━━━ RECORDS PROVIDED ━━━

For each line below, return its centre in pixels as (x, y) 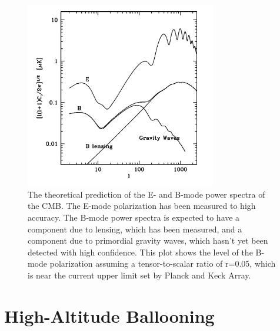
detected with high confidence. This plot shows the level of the (140, 252)
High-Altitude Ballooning (109, 315)
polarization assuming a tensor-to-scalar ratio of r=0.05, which (163, 263)
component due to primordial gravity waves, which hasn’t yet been (148, 240)
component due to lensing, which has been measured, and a (135, 229)
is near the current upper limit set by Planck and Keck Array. (139, 275)
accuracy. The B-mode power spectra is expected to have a (134, 217)
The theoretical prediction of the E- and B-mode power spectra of (146, 194)
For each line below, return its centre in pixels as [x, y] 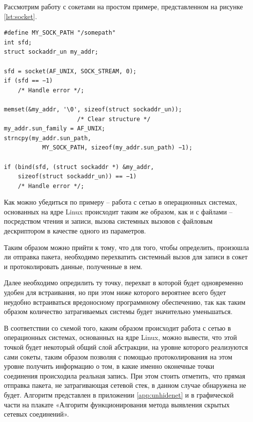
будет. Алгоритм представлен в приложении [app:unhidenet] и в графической [119, 394]
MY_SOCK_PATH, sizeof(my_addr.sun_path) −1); [117, 148]
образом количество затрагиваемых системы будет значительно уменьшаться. [118, 311]
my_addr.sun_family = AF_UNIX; [55, 129]
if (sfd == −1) [29, 81]
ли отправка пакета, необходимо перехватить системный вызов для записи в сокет [126, 257]
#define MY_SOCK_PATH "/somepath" [60, 33]
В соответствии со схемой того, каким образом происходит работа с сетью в [117, 327]

━━━

■ **PROBLEM REQUIREMENTS**
An exact copy of the lines from the one with "accuracy. The B-mode" through the last line of the records, inclusive, is required, with all pictures left out.

■ **SOLUTION TO THE EXERCISE**
accuracy. The B-mode power spectra is expected to have a (134, 217)
The theoretical prediction of the E- and B-mode power spectra of (146, 194)
For each line below, return its centre in pixels as [x, y] 
будет. Алгоритм представлен в приложении [app:unhidenet] и в графической [119, 394]
MY_SOCK_PATH, sizeof(my_addr.sun_path) −1); [117, 148]
образом количество затрагиваемых системы будет значительно уменьшаться. [118, 311]
my_addr.sun_family = AF_UNIX; [55, 129]
if (sfd == −1) [29, 81]
ли отправка пакета, необходимо перехватить системный вызов для записи в сокет [126, 257]
#define MY_SOCK_PATH "/somepath" [60, 33]
В соответствии со схемой того, каким образом происходит работа с сетью в [117, 327]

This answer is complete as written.